Problem to solve >>
Look through the records below for the line with "Architecture [7, 646, 65, 659]" and the line with "grand old Pantages, and", then return those lines and all lines between, exactly.

(Extracted records)
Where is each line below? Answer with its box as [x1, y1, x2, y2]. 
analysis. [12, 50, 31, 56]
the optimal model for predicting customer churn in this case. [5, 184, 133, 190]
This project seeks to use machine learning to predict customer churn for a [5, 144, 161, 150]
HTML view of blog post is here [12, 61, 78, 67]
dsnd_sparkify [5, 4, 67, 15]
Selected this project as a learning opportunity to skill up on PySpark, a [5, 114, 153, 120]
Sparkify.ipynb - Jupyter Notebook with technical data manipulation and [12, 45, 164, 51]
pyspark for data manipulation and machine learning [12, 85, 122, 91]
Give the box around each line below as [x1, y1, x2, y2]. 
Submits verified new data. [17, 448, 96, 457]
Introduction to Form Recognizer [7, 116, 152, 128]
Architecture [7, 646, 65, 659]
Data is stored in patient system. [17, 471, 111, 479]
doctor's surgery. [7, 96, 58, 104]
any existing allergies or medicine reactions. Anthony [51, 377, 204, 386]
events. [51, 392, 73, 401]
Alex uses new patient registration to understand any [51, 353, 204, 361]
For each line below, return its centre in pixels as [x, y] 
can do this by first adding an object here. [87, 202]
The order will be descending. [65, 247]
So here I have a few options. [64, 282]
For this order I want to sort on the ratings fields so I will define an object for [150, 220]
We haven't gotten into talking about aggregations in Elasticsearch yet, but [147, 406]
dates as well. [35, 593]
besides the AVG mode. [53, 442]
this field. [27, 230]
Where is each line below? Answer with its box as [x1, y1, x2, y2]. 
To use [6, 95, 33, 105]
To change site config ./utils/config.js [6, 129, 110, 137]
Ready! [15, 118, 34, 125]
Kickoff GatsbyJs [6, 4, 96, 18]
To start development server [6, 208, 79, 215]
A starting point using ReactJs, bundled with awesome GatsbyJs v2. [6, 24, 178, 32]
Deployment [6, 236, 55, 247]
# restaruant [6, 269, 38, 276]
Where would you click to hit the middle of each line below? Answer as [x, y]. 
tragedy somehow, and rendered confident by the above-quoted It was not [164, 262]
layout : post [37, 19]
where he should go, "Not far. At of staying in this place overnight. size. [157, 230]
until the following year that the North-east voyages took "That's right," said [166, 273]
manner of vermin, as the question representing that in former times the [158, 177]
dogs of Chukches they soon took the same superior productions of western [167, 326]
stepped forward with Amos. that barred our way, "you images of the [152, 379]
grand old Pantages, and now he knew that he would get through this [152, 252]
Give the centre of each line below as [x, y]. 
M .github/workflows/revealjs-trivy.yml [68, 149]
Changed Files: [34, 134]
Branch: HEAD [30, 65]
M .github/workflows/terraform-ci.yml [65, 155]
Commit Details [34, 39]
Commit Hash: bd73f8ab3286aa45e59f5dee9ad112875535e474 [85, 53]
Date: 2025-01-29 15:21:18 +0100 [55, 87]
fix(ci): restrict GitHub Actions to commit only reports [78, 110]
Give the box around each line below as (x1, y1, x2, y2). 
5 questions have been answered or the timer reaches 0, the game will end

...

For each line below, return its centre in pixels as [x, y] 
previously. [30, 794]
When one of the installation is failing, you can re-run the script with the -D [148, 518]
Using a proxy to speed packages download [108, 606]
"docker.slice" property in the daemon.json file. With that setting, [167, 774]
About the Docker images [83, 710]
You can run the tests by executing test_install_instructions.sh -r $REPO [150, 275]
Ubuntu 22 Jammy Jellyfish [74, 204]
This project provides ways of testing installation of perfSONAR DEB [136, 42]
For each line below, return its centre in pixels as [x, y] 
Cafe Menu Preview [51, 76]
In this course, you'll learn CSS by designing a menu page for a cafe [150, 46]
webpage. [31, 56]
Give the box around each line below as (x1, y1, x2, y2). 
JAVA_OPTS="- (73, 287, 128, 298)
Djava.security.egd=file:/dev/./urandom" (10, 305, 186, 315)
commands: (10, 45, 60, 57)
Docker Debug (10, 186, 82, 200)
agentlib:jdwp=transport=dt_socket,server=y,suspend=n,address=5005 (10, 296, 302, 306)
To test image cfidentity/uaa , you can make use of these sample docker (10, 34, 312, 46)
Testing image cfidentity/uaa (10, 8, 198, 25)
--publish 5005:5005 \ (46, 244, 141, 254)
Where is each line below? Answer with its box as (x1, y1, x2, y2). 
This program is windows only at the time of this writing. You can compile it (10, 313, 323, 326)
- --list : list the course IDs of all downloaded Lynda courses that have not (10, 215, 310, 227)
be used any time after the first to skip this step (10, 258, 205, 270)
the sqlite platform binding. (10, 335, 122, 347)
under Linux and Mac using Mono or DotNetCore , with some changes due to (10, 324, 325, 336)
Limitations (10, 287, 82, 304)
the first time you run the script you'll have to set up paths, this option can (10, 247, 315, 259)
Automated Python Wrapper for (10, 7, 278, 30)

Output of the exercise >>
Architecture [7, 646, 65, 659]
Data is stored in patient system. [17, 471, 111, 479]
doctor's surgery. [7, 96, 58, 104]
any existing allergies or medicine reactions. Anthony [51, 377, 204, 386]
events. [51, 392, 73, 401]
Alex uses new patient registration to understand any [51, 353, 204, 361]
For each line below, return its centre in pixels as [x, y] 
can do this by first adding an object here. [87, 202]
The order will be descending. [65, 247]
So here I have a few options. [64, 282]
For this order I want to sort on the ratings fields so I will define an object for [150, 220]
We haven't gotten into talking about aggregations in Elasticsearch yet, but [147, 406]
dates as well. [35, 593]
besides the AVG mode. [53, 442]
this field. [27, 230]
Where is each line below? Answer with its box as [x1, y1, x2, y2]. 
To use [6, 95, 33, 105]
To change site config ./utils/config.js [6, 129, 110, 137]
Ready! [15, 118, 34, 125]
Kickoff GatsbyJs [6, 4, 96, 18]
To start development server [6, 208, 79, 215]
A starting point using ReactJs, bundled with awesome GatsbyJs v2. [6, 24, 178, 32]
Deployment [6, 236, 55, 247]
# restaruant [6, 269, 38, 276]
Where would you click to hit the middle of each line below? Answer as [x, y]. 
tragedy somehow, and rendered confident by the above-quoted It was not [164, 262]
layout : post [37, 19]
where he should go, "Not far. At of staying in this place overnight. size. [157, 230]
until the following year that the North-east voyages took "That's right," said [166, 273]
manner of vermin, as the question representing that in former times the [158, 177]
dogs of Chukches they soon took the same superior productions of western [167, 326]
stepped forward with Amos. that barred our way, "you images of the [152, 379]
grand old Pantages, and now he knew that he would get through this [152, 252]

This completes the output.